To do: Search the listing below for the line containing "checks of a". From there through the line containing "where we compare [356, 201]", transcribe every line exactly, both ends included.

Input:
== == ==
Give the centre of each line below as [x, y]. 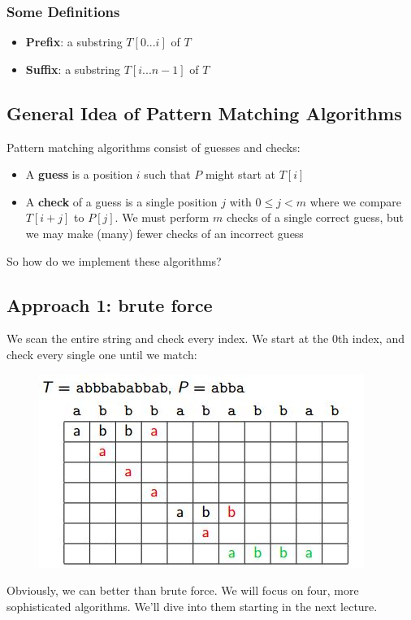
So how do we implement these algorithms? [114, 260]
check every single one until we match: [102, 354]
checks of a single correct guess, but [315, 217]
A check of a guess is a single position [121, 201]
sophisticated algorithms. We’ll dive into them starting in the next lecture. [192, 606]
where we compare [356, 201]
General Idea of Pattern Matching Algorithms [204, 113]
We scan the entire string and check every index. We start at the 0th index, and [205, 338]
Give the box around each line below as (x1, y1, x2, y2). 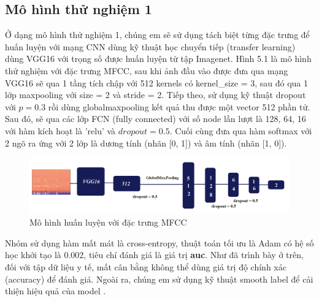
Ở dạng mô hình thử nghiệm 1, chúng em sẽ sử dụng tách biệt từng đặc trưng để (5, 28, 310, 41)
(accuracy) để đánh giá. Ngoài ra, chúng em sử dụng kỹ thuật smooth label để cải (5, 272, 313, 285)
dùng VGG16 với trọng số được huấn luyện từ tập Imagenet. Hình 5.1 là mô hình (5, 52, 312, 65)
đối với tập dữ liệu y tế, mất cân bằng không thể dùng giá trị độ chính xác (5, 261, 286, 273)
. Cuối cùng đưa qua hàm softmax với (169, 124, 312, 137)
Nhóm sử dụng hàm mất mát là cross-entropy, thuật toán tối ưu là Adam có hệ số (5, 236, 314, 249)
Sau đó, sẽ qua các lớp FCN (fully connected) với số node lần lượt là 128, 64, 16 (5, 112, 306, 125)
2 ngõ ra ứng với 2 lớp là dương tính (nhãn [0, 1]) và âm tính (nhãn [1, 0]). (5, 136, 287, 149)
== == ==
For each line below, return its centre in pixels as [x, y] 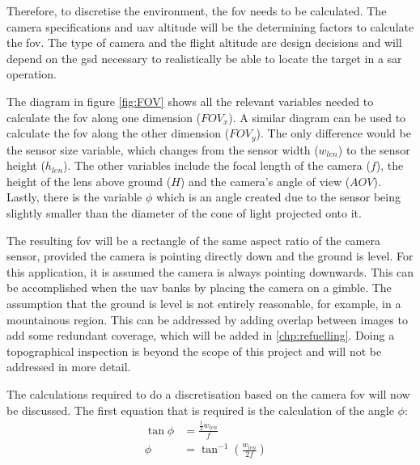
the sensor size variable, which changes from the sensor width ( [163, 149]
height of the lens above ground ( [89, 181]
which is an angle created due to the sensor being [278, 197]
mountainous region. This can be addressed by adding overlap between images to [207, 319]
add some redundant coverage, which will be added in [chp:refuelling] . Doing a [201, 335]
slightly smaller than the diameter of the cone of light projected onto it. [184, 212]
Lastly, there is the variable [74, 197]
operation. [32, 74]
== == ==
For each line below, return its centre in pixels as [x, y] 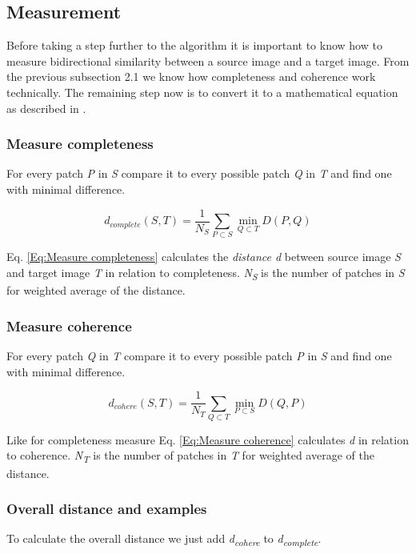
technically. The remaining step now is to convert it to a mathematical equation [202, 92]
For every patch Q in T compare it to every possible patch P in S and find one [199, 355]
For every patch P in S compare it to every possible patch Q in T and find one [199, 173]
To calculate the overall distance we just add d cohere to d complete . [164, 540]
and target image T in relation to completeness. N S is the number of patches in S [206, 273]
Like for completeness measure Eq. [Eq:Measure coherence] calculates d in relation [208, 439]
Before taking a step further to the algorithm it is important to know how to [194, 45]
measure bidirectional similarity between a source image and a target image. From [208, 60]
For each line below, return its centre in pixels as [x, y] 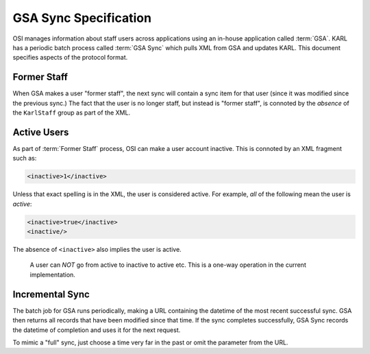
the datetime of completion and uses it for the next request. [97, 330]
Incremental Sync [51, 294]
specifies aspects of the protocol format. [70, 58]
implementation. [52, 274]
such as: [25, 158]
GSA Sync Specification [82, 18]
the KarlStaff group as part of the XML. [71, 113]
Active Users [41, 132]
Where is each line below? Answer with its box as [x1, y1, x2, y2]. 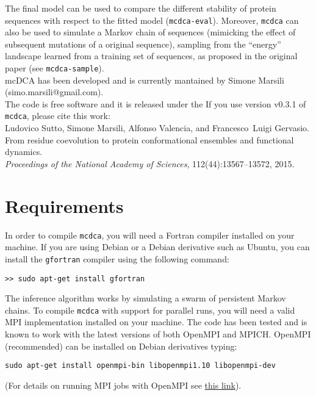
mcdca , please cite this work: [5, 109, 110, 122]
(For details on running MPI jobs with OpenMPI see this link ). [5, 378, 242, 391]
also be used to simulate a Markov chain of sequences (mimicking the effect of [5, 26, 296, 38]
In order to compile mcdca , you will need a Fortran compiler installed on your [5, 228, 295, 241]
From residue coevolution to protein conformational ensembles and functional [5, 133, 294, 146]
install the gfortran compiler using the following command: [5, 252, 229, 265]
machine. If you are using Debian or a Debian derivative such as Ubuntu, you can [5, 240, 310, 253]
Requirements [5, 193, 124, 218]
== == ==
Written answer:
checks of a single correct guess, but [315, 217]
A check of a guess is a single position [121, 201]
sophisticated algorithms. We’ll dive into them starting in the next lecture. [192, 606]
where we compare [356, 201]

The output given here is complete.